Rabu, 21 Desember 2011

[Koran-Digital] EDITORIAL Kejernihan Mesuji

Konflik dan penindasan yang berlarut-larut antara yang kuat serta kuasa dan warga yang lemah tak berdaya juga adalah pelanggaran HAM."

PEMBANTAIAN keji di Mesuji amat mengguncang rasa kemanusiaan. Karena itu, publik heran mengapa kekejian seperti itu masih saja terjadi di negara yang sudah 66 tahun merdeka.

Seperti biasa kehebohan selalu mengundang banyak pihak untuk terlibat dan dilibatkan. Pemerintah turun tangan, DPR turun tangan, LSM turun tangan, dan pemuka masyarakat ikut bicara. Pemerintah membentuk tim pencari fakta, DPR menerjunkan tim pencari fakta, media menerjunkan tim investigasi, dan tim advokasi mengadu ke sana kemari.
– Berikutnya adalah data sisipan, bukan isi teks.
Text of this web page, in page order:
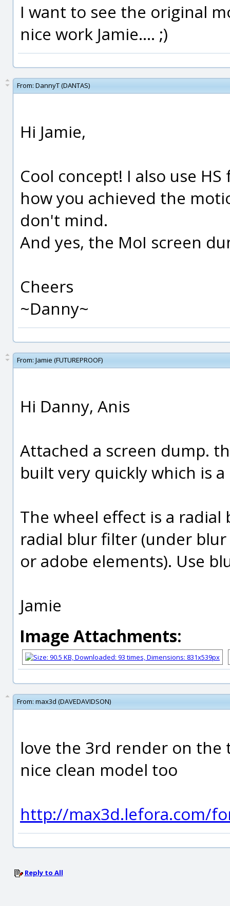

Tim pencari fakta pemerintah yang diketuai Wakil Menteri Hukum dan HAM Denny Indrayana belum menyimpulkan hasilnya. Sebaliknya, tim Komisi III DPR sudah membeberkan hasil temuan dari sebuah kunjungan singkat ke lokasi. Paling tidak melalui talk show televisi.

Kita tidak ingin kasus Mesuji disederhanakan menjadi semata masalah pembantaian keji yang me langgar hak asasi manusia. Juga tidak boleh disederhanakan sebatas manipulasi teknik edit video. Kepolisian, sebagai pihak yang dituduh terlibat, mengangkat soal manipulasi edit video yang dicurigai menggabungkan lokasi di Thailand dan Sumatra.

Hampir semua yang peduli pada kasus Mesuji sepakat bahwa telah terjadi penggorokan yang amat mengganggu rasa kemanusiaan. Na mun, pembantaian di Mesuji hanya gunung es dari sebuah permasalahan besar dan berlarut.

Karena itu, kasus Mesuji, baik yang di Lampung maupun Sumatra Selatan, harus diselesaikan mulai dari hulu. Kasus serupa diyakini juga terjadi di daerah lain, seperti di Kalimantan, Sulawesi, dan Papua.

Apa saja masalah di hulu itu? Pertama, sampai sekarang Indonesia tidak menjalankan undang-undang agraria. Kedua, telah terjadi tumpang-tindih antara regulasi di bidang kehutanan, perkebunan, dan tata ruang. Prinsip padu serasi antara tata ruang, kehutanan, dan perkebunan dilabrak sesuka hati. Siapa yang kuat bayar, dia yang menang. Ketiga, negara masih saja mengabaikan hak ulayat dan dengan gampang mengklaim lahan-lahan sebagai tanah negara.

Dalam semangat koruptif tidak mengherankan bila pemerintah, termasuk pemda, memberi izin lahan beribu-ribu hektare kepada perusahaan tertentu.
Dengan luas yang eksesif, konflik dengan penduduk terbuka lebar.

Keempat, tentara dan polisi tidak boleh menjadi satpam perusahaan. Mereka, terutama polisi, adalah aparatur yang dibiayai negara untuk melindungi semua warga negara tanpa kecuali. Juga, perusahaan dilarang memelihara sipil bersenjata seperti pamswakarsa.

Lalu, kelima, harus ada sinkronisasi produk undang-undang. UU Perkebunan searah dan senapas dengan UU Kehutanan. UU Hutan Lindung searah dan senapas dengan UU Pertambangan.

Pelanggaran hak asasi tidak semata soal kekejian pembunuhan. Konflik dan penindasan yang berlarutlarut antara yang kuat serta kuasa dan warga yang lemah tak berdaya juga adalah pelanggaran HAM.
Itu pun masih sangat menggejala di Indonesia, tidak cuma di Mesuji.